A) amount or the people eIF4B of corresponding aminoacid phosphorylation of the people eIF4B of the 406th serine phosphorylation in sample are detected The amount of ortholog thing；

B) after operating described sample and/or after operation same sample or test sample, in same sample or test sample One or more subsequent point in time repeat step a)；With

C) amount of the people eIF4B of the 406th serine phosphorylation of detection or corresponding amino in comparison step a) and step b) The amount of people's eIF4B ortholog thing of acid phosphoric acid,

The wherein people of the corresponding aminoacid phosphorylation of the amount of the people eIF4B of the 406th serine phosphorylation or people eIF4B Compared at least one subsequent point in time and/or at least one is follow-up right in first time point for the amount of eIF4B ortholog thing The operation of same sample or test sample changes, and shows that people MELK or the function of its ortholog thing or activity change Become.

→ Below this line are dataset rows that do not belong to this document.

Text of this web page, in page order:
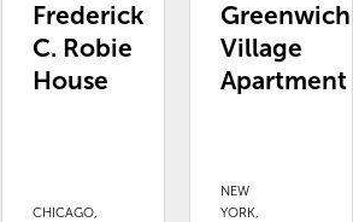
Frederick
C. Robie
House
CHICAGO,
Greenwich
Village
Apartment
NEW
YORK,
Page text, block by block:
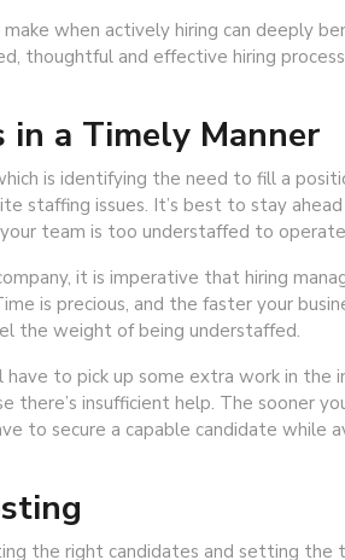
when actively hiring can deeply
thoughtful and effective hiring
in a Timely Manner
is identifying the need to fill a
staffing issues. It’s best to stay
team is too understaffed to
it is imperative that hiring
is precious, and the faster your
the weight of being understaffed.
to pick up some extra work in the
insufficient help. The sooner
to secure a capable candidate while
the right candidates and setting the
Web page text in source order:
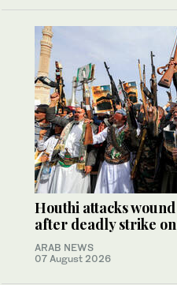
Houthi attacks wound
after deadly strike
ARAB NEWS
07 August 2026

44. methods according to claim 43, the wherein amount of the people eIF4B of the 406th serine phosphorylation or people eIF4B In ortholog thing, the amount of corresponding phosphorylated amino acid is determined by immunoassay, and this immunoassay use specifically The reactant of people's eIF4B ortholog thing in conjunction with people eIF4B or the corresponding phosphorylation of the 406th serine phosphorylation.

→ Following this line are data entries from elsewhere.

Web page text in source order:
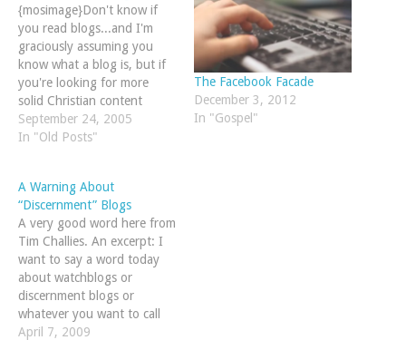
{mosimage}Don't know if
you read blogs...and I'm
graciously assuming you
know what a blog is, but if
you're looking for more
solid Christian content
online, check out our new
list of recommended blogs
September 24, 2005
In "Old Posts"
The Facebook Facade
December 3, 2012
In "Gospel"
A Warning About
“Discernment” Blogs
A very good word here from
Tim Challies. An excerpt: I
want to say a word today
about watchblogs or
discernment blogs or
whatever you want to call
them. I am referring to
April 7, 2009
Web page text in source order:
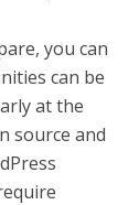
you can
can be
at the
source and

45. methods according to claim 44, wherein said immunoassay are that radioimmunoassay, western blot are divided Analysis, proximity ligation assay, immunofluorescence assay, enzyme immunoassay, immunoprecipitation assay, chemoluminescence method, immune group Weave chemistry algoscopy, Dot blot measure or slit engram detection method.

46. methods according to claim 45, wherein said enzyme immunoassay is a kind of Sandwich ELISA, Described Sandwich ELISA uses the capture of specific binding people eIF4B or corresponding people's eIF4B ortholog thing to resist The people eIF4B of body or its fragment and the people eIF4B of specific binding 406th serine phosphorylation or corresponding phosphorylation is lineal The detection antibody of congener or its fragment.

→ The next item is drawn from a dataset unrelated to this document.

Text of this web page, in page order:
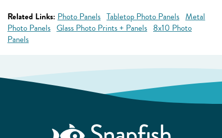
Related Links: Photo Panels Tabletop Photo Panels Metal
Photo Panels Glass Photo Prints + Panels 8x10 Photo
Panels
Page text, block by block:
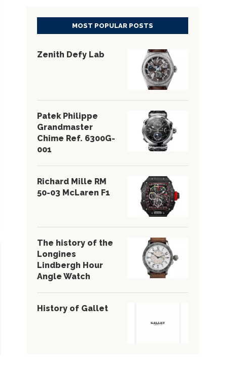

47. methods according to claim 43, wherein said sample choosing freely external, in vitro and internal sample composition Group.

48. methods according to claim 43, wherein said sample includes that cell or described method use based on cell Algoscopy.

49. methods according to claim 48, wherein said cell is to select free MELK or eIF4B amplification or overexpression Any cancer, have any by other kinase activations of any cancer and MELK or eIF4B that MELK or eIF4B of activation suddenly change The cancerous cell of the group of cancer composition.

50. methods according to claim 43, wherein sample choosing freely organize, whole blood, serum, blood plasma, cheek are scraped, saliva, Cerebrospinal fluid, urine, feces and the group of bone marrow composition.

Described same sample in 51. methods according to claim 43, wherein said step a) and/or step b) or survey Sample is originally a part for the single sample available from described experimenter.

Described same sample in 52. methods according to claim 43, wherein said step a) and/or step b) or survey Sample is originally the part merging sample available from described experimenter.

53. methods according to claim 43, wherein between described first time point and described subsequent point in time, described Experimenter has accepted treatment of cancer, has completed treatment of cancer and/or be in the cancer remission phase.

54. methods according to claim 43, wherein said people eIF4B or its ortholog thing, and/or described people MELK Or its ortholog thing, including nucleotide sequence as listed in table 1 or aminoacid sequence.

55. methods according to claim 43, wherein the operation to described sample is selected freely by described sample and test examination Agent contacts, and the stream signal of described sample with MELK signal path is contacted, contacts group with by described sample with MELK inhibitor The group become.

56. methods according to claim 55, wherein said test agent is little molecule, or antibody or its antigen binding fragment Section.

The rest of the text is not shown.